Part 2: Refine processing of tweets with text Analysis and Fuzzy Search, clustering and building web services and setting HANA Cloud Connector
Here I am with the second part of the blog. As we look at the first part of the blog we have done some basic installations, created a Tweets table, set up the tunnel to HANA Database and crawled the tweets. In this part of the blog we will perform text analysis, use fuzzy search, clustering (from Predictive Analysis Library / PAL), build web services using HANA native development, setup authorizations, SAP HANA Cloud Connector and Configurations.
Besides the possibility to persist data in both row and column stores, SAP HANA also provides numerous libraries to query or manipulate data such as predictive analysis, text mining, geospatial and graph functionality and so on. I will be using geospatial in part 3.
Performing Text Analysis
Mapping Business Needs to Text Analysis
SAP HANA Text Analysis has market-leading, out-of-the-box predefined entity types that are packaged as part of the platform. Looking at a sentence, clause, paragraph, or document, the technology can identify the “who”, “what”, “where”, “when” and “how much” and classify it accordingly.
To know more about Text analysis please click here.
Let’s focus on performing some sentiment analysis using HANA. To create a text index on tweets execute the following code in the SQL editor in eclipse:
— CREATE TEXT ANALYSIS INDEX ON TWEETS
CREATE FULLTEXT INDEX “tweets” ON “Tweets”(“text”)
LANGUAGE COLUMN “lang”
LANGUAGE DETECTION (‘EN’,’FR’,’DE’,’ES’,’ZH’)
TEXT ANALYSIS ON
Now $TA_tweets index is created under your schema (NEO_xxxxx) in tables folder, right click on $TA_tweets index and open data preview to see some important columns like TA_RULE, TA_TOKEN, TA_TYPE. In this index we got the ability to identify the strong positive, weak positive, strong negative and weak negative sentiments.
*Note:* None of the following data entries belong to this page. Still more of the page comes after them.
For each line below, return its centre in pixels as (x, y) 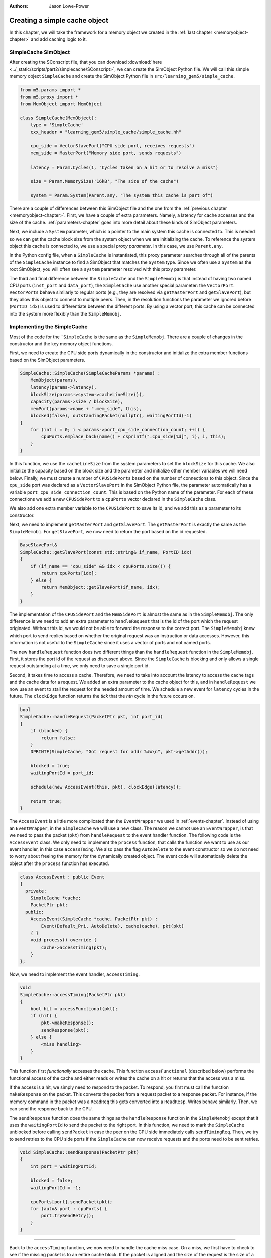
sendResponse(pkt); (65, 1030)
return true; (46, 801)
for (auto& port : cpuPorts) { (69, 1208)
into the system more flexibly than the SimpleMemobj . (65, 313)
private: (36, 891)
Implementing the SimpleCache (48, 327)
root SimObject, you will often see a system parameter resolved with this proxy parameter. (103, 269)
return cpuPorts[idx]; (69, 573)
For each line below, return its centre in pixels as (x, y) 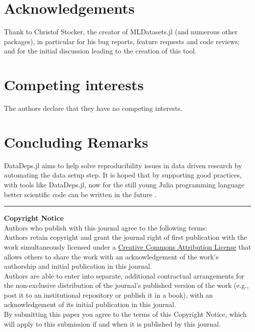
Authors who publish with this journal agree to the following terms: (106, 227)
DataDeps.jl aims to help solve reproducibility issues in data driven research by (123, 165)
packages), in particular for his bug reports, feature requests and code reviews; (122, 41)
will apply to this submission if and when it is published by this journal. (113, 323)
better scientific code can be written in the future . (80, 194)
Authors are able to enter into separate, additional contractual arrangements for (124, 275)
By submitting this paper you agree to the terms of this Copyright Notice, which (125, 314)
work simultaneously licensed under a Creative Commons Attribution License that (127, 246)
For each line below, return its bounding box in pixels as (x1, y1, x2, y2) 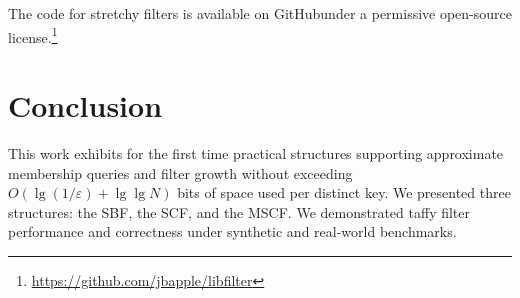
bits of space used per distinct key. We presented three (177, 182, 511, 203)
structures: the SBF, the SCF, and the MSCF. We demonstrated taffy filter (8, 201, 471, 222)
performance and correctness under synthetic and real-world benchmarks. (8, 221, 457, 242)
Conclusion (8, 85, 163, 126)
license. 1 (8, 23, 58, 47)
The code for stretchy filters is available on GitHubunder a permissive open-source (8, 3, 512, 23)
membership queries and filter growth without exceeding (8, 162, 353, 183)
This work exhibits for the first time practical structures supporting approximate (8, 142, 504, 163)
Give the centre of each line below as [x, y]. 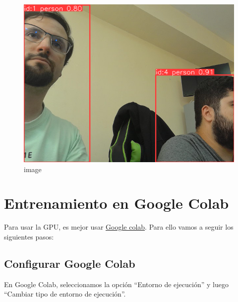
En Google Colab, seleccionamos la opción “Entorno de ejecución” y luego [116, 284]
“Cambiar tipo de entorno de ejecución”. [65, 294]
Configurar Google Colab [70, 263]
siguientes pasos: [29, 236]
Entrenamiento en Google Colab [117, 203]
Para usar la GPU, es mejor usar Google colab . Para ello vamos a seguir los [119, 227]
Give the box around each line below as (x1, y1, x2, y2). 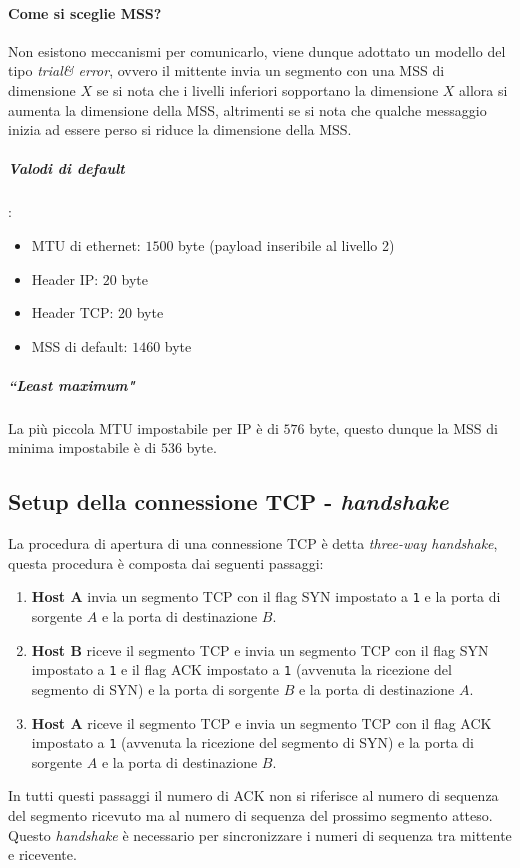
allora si (459, 79, 508, 100)
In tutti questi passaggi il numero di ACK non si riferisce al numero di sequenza (8, 785, 499, 806)
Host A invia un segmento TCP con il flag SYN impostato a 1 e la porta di (31, 586, 501, 607)
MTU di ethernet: (31, 234, 141, 255)
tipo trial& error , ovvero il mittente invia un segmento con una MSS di (8, 60, 445, 81)
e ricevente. (8, 844, 77, 865)
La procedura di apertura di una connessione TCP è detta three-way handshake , (8, 533, 498, 554)
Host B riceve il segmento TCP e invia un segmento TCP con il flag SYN (31, 639, 489, 660)
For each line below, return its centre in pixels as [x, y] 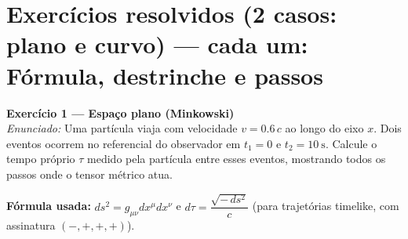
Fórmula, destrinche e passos [165, 75]
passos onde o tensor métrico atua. [89, 174]
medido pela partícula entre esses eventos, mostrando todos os [237, 159]
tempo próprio [41, 159]
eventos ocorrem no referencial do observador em [124, 143]
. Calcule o [351, 143]
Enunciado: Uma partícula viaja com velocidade [122, 128]
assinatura [31, 225]
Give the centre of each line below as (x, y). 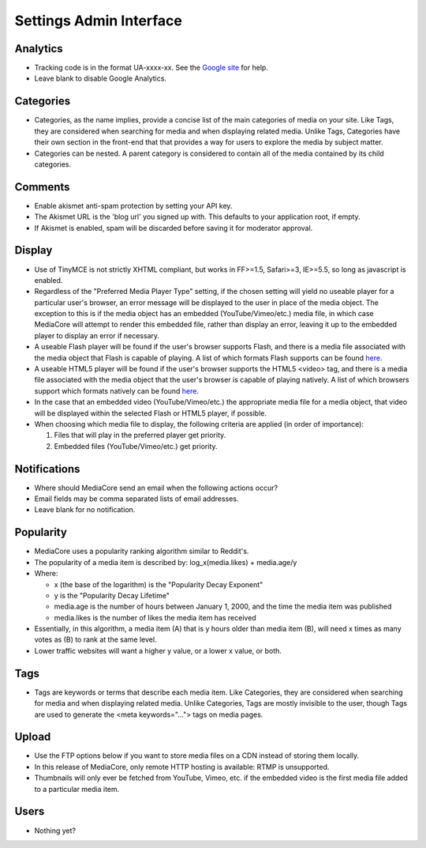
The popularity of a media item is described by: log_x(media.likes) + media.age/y (166, 562)
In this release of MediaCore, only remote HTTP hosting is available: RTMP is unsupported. (182, 767)
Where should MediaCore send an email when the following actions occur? (156, 488)
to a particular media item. (77, 789)
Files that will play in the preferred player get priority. (140, 435)
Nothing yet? (55, 831)
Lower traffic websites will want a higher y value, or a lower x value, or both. (158, 650)
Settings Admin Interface (99, 21)
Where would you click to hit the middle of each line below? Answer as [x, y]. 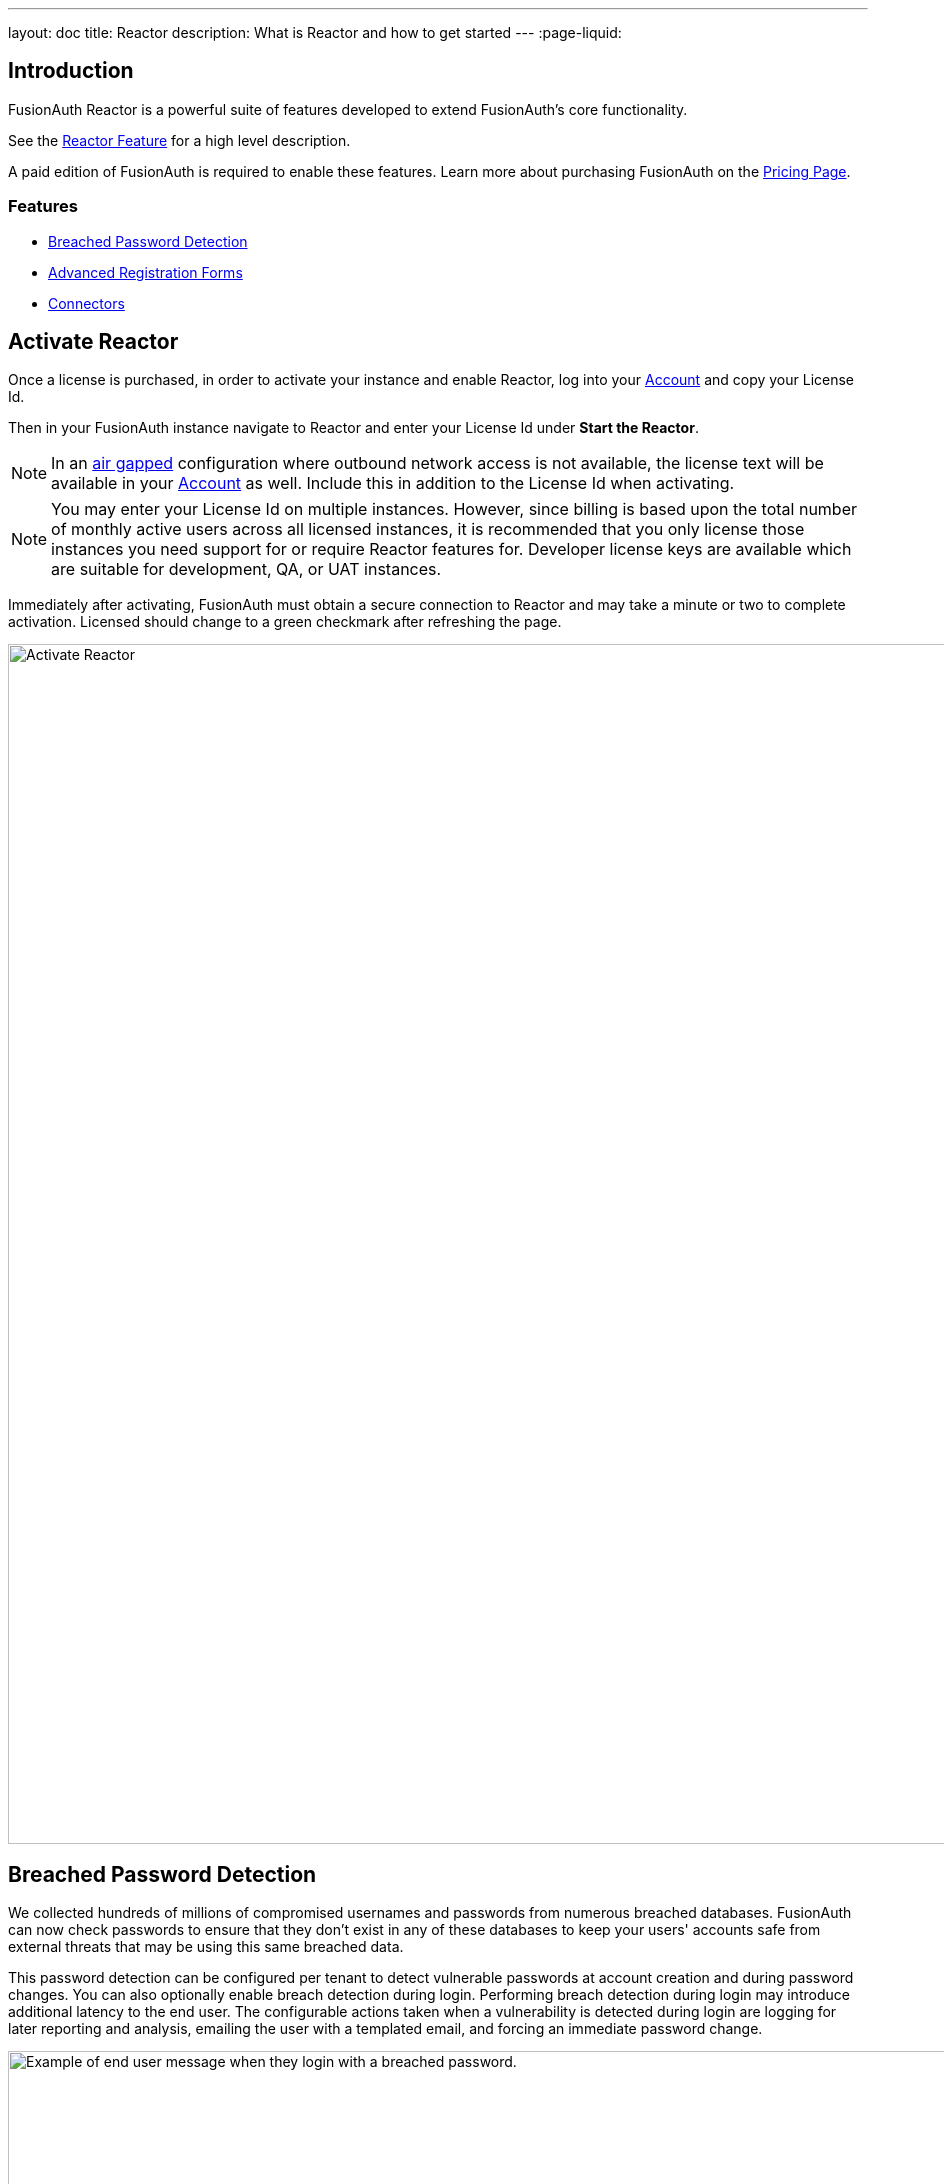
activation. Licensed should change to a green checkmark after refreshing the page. [285, 622]
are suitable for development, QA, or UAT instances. [246, 569]
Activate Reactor [93, 342]
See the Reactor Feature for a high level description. [179, 140]
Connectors [86, 303]
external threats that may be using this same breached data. [206, 1947]
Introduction [71, 71]
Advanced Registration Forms [145, 272]

Similarly let us create a tweeters view with influence and stance scores by executing the SQL script “setupView.sql” file in the SQL window in eclipse from downloaded SmartApp->scripts->setupView.sql folder (in part 1). Refresh on the views list of schema to see the “tweeters” view. Right click on it, then “open data preview” to see the influence and stance of people.
To get more insights on Predictive Analysis Library (PAL) please see the documentation.
It is a type of search that will find matches even when users misspell words or enter in only partial words for the search.
Let us see how it works – execute the following sql statements in the sql editor in eclipse by replacing NEO_XXX with your schema and in the place of ‘SAP’ give your product or company name that you wish to search.
SELECT SCORE() AS score, * FROM NEO_XXXXX.“$TA_tweets”
CONTAINS(TA_TOKEN, ‘SAP’, FUZZY(0.5))
ORDER BY score DESC;
The output of fuzzy search contains many related entries. Based on the fuzzy search factor (which is 0.5 in this case), it will also consider the similar words. In this case “SAPNL”, “sapnl” “SAPAG”etc.
To perform clustering go to the scripts folder in the downloaded SmartApp, then copy the predictive.sql to sql window in eclipse.
We need to do some changes in the code i.e. replace “NEO_” with your schema name “NEO_XXXXXX”. Execute “create stored procedure” by selecting the code snippet in the sql window to create the tweeters cluster procedure. Refresh the catalog now and you will find another new schema which is _SYS_AFL -> Procedures -> NEO_XXXX_TWEETERS_CLUSTER.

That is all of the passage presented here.